1) Credentials being leaked 2) Inability for users to revoke access to Client Apps 3) Inability to control the user information available to Client Apps

Enabling Client Applications secure access to user resources

OAuth was originally developed as a secure method to allow Service Providers to enable user-related functionality for Client Applications, without sharing credentials.

Using the OAuth protocol, Service Providers authorize Client Apps limited access to resources, varying by the requirements of the Client App, and allow users to easily revoke any previously granted permissions.

Some Service Providers are widely used, established ecosystems (such as Microsoft and Google) that also act as Identity Providers, although any site with user authentication - whether self-hosted or through Identity Providers - can implement OAuth for integration with Client Applications. OAuth is designed for secure authorization of Client Applications, not authentication itself.

In 2007 Twitter was the first major site to adopt OAuth for Client Applications accessing its API.

There are two major versions of the OAuth protocol, OAuth 1.0 and OAuth 2.0.

OAuth 1.0 was found to have major vulnerability and was quickly patched to become OAuth 1.0a, although the version IDs are usually used interchangeably.

OAuth 1.0 flow

1) Registering the Client App

With OAuth 1.0, the process of registering a Client Application for access usually begins with the Client App developer submitting details of their app’s purpose and requirements for review by the Service Provider. Once registered, the Service Provider provides the Client App developers with a Consumer API Key and a Consumer Secret, stored on the Client App’s server.

2) Client App requests a Request Token

When a user wishes to authorize the Client App with the user-specific access it needs, the Client App initiates an API request for a temporary (‘request’) token from the Service Provider. This API request will include the Consumer Key, and several other parameters such as a timestamp and signature algorithm, and the signature created from these parameter values and the Consumer Secret. Since the Consumer Secret is known by the Service Provider, it can verify the request signature, ensuring the request is authentic.

3) User authenticates with Service Provider (if necessary), and authorizes Client App

With the Client App’s request trusted, a Request Token and a Request Token Secret are sent back to the Client App’s server. The server will then redirect the user to the Service Provider’s authorization page, with the Request Token included in the redirect URL, along with a callback URL where the Service Provider will send the user after they have granted permissions to the Client App. Note that any user authentication is made with Service Provider - hence user credentials are not shared with the Client App.

4) User redirected back to Client App with Verifier Token

When the user is redirected to the Client App, the Request Token and a ‘Verifier Token’ are appended to the URL. The Request Token allows the Client App to identify the user that initiated the authorization process.

The Verifier Token is a random value generated by the Service Provider for each successful user authorization.

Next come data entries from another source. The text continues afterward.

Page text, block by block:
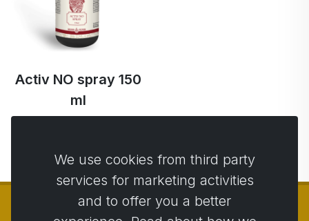
Activ NO spray 150
ml
We use cookies from third party
services for marketing activities
and to offer you a better
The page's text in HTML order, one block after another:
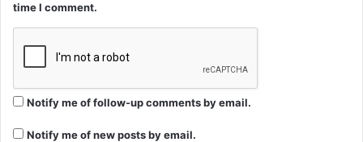
time I comment.
Notify me of follow-up comments by email.
Notify me of new posts by email.
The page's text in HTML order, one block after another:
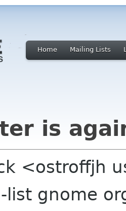
Home Mailing Lists
is
<ostroffjh
list gnome
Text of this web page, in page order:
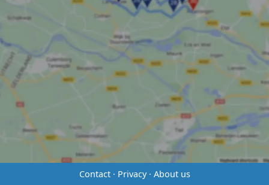
Contact· Privacy· About us
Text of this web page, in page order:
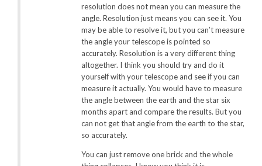
resolution does not mean you can measure the
angle. Resolution just means you can see it. You
may be able to resolve it, but you can’t measure
the angle your telescope is pointed so
accurately. Resolution is a very different thing
altogether. I think you should try and do it
yourself with your telescope and see if you can
measure it actually. You would have to measure
the angle between the earth and the star six
months apart and compare the results. But you
can not get that angle from the earth to the star,
so accurately.
You can just remove one brick and the whole
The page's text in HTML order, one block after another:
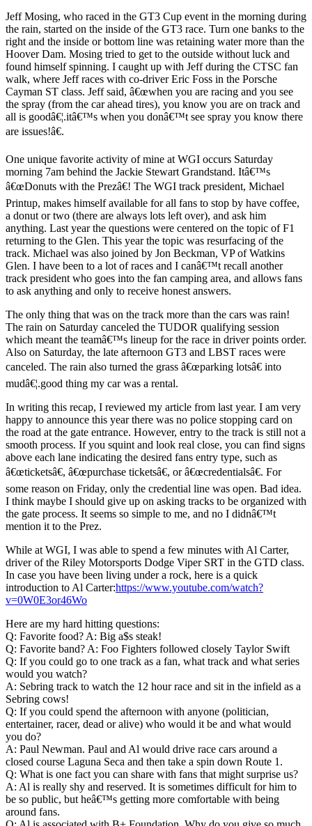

It is known only by the Service Provider and the Client App and sent in subsequent Access Token requests (step 5) as an additional security measure in case the Request Token details have been compromised.

5) The Client App requests a user-specific Access Token

The request consists of:

  1. The initial Request Token (to identify the current auth process)
  2. The Verifier Token (to prove user access was granted)
  3. The Consumer Key (to confirm the Client App making the request)
  4. A signature created from the request parameters, the Consumer Secret and the Request Token Secret, along with the name of the signature algorithm used.


The Service Provider, knowing the Consumer Secret and Request Token Secret, verifies the signature. A unique and unguessable Access Token and an Access Token Secret are sent back to the app server.

6) Access Token and Access Token Secret then verify the authenticity of subsequent user-sensitive requests

The Access Token identifies the user along with the specific permissions granted to the client-app, and included in subsequent user resource requests to verify the client app has been authorized to make such requests.

As an additional verification measure, each request includes a signature based on the Consumer Secret and Access Token Secret, with the signature method used. Given the Service Provider knows the Consumer Secret and Access Token Secret, it can verify the signature ensuring each client request is authentic.

The signature verification prevents against interception (‘man-in-the-middle’ attacks) and subsequent user impersonation, since the Consumer Secret is never sent in any HTTP request/response in the OAuth 1.0 process, and the Access Token Secret is sent only once to the Client App, to proving the authenticity of future requests.

OAuth 1.0 Limitations

Find OAuth 1.0 confusing? Me too.

Even this outline of the OAuth 1.0 flow hasn’t covered the explicit implementation details. The convoluted process of providing secure user authorization is one of a number of OAuth 1.0 drawbacks. Here are a few more:

  1. Complexity

The number of requests, keys, secrets, signatures, and amount of cryptography involved means a developer implementation ‘from scratch’, which doesn’t introduce vulnerabilities, can be very difficult. Even apps using established OAuth 1.0 libraries may still have vulnerabilities if misconfigured.

  1. Secret security

OAuth 1.0 is mainly designed for server-based Client Apps, as the secrets needed to certify requests must be stored securely. While these secrets can be stored in the browser or on mobile devices, these storage locations are at a greater risk of being compromised, making OAuth 1.0 less suitable for Single Page Applications and native apps.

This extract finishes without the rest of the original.